There are a lot of reasons for the viewership slide, though they
don't necessarily add up. A major one is undoubtedly the stellar
ratings for the Fox Broadcasting Co.'s telecasts of Major League
Baseball playoffs and the solid performance of the World Series,
also on the News Corp.-owned network.  That has enabled Fox to steal
from its rivals and be the only broadcaster to increase viewership
this season -- it's up 32%.

"Baseball has just been a beast to compete against," said Lloyd
Braun, entertainment chairman at Walt Disney Co.'s ABC. "It's been a
real anomaly this fall." Cable channels have picked off some of the
network's viewers by offering original programming. And, as always,
there are other entertainment options, such as video games and
big-screen movies, to lure people away from the tube.

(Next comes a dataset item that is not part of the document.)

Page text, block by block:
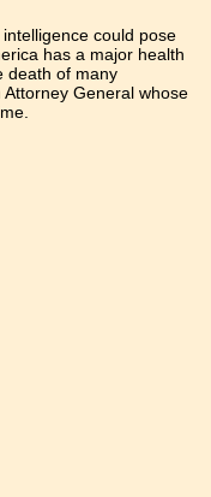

TV executives noticed that they had a problem as soon as the fall
season began last month -- long before the baseball playoffs heated
up. One demographic group, in particular, was noticeably smaller:
young men. The industry is fretting as 8% of men ages 18 to 34 have
apparently sworn off television this season.

"It's hard to buy into the explanation that all of these young men
suddenly decided to stop watching television at the same time," said
Braun, who speculated that a factor for ABC could have been two
lackluster "Monday Night Football" matchups. NBC and Viacom Inc.'s
CBS have suffered the biggest overall losses. Both are down 14% this
season in the 18-to-49 age group that advertisers pay the most to
reach. NBC's top comedy "Friends" is down 25% among such viewers,
and CBS' "Everybody Loves Raymond" has dropped 22%.

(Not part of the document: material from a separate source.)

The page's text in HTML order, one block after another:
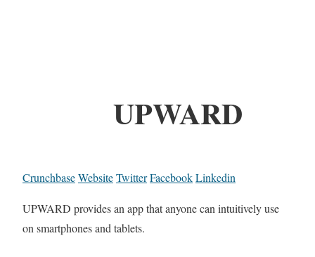
UPWARD
CrunchbaseWebsiteTwitterFacebookLinkedin
UPWARD provides an app that anyone can intuitively use
on smartphones and tablets.

The smaller networks that target younger viewers -- Viacom's UPN and
the WB -- also have felt big ratings bites. The WB, for example, has
seen nearly one-fifth of its audience evaporate. The network is
owned by Time Warner Inc. and Tribune Co., which also publishes The
Times.

"We're staring at numbers that don't make any sense," said Jordan
Levin, co-chief executive of the WB network. "If these declines
continue, it's going to cost the industry hundreds of millions of
dollars over the course of the year." The problem hasn't struck all
networks equally.

Disney's long-suffering ABC hasn't felt the sting as harshly as its
rivals.  Its ratings are flat overall and are down only 3% among
those 18 to 49. On the other side of the scale, some shows have
posted gains, including NBC's reality contest "Fear Factor" and
newsmagazines such as NBC's "Dateline" and ABC's "20/20" and
"Primetime."

In their quest for answers, executives at networks that have been
hardest hit have been hounding Nielsen Media Research, the firm that
measures TV audience levels. The executives say the sudden drop in
viewership suggests that Nielsen's numbers are faulty. No other
company calculates TV ratings, so there is no way to independently
verify its findings.

What's more, Nielsen relies on 20-year-old technology to estimate
audience levels. In the 5,100 homes nationwide wired by Nielsen,
viewers must punch buttons on VCR-size boxes connected to their TV
sets when they watch a show.  Critics have long wondered whether
Nielsen viewers actually do this every time they sit down to watch
TV. That raises questions about the validity of the data that are
culled each night from participating homes and sent to Nielsen's
clients, the networks, by dawn.

In September, Nielsen began "weighting" its sample to better reflect
the viewing preferences of people who may have been underrepresented
in the past, including younger families and Latinos. The recent
change, Nielsen representatives say, made their measurements more
accurate.

After carefully reviewing its systems and methodology, Nielsen has
concluded that the declining network-watching numbers probably
reflect something that broadcasters don't want to hear: Fewer
people, particularly fewer young adults, are tuning in. "From
everything that we've looked at, this appears to be a reflection of
a real change in viewing behavior," Nielsen spokeswoman Anne Elliot
said.

Unlike the networks, cable channels that target younger viewers have
been adding viewers -- although not enough to explain the
broadcasters' losses.  Ratings for Comedy Central are up 14% among
viewers 18 to 34, Elliot said.  And some of the cable channels
haven't experienced the same exodus of young men: MTV's ratings are
up 8% among men 18 to 34, and FX is up 58%. "But we're talking about
very, very small audiences, so it doesn't take much to effect a
percentage change," Elliot said.

Nielsen's conclusions aren't so far-fetched, said Brad Adgate,
research director for Horizon Media Inc., an ad-buying agency. He
said TV executives searching for answers should start with their own
schedules. "They're not putting on a lot of shows that might appeal
to a 25-year-old," he said.  "These guys are probably doing
something else -- playing video games or surfing the Internet or
reading Maxim."

The tough climate has made it especially difficult for the networks
to gain traction for new shows. Viewers haven't warmed to series
such as NBC's "Coupling," ABC's "Karen Sisco," CBS' "The Brotherhood
of Poland, N.H." and the WB's "Tarzan."

Fox on Monday tried to launch two shows it had promoted throughout
the baseball playoffs: a new incarnation of "Joe Millionaire" and
"Skin," a stylized Romeo-and-Juliet story featuring a clash of
families involved in politics and pornography.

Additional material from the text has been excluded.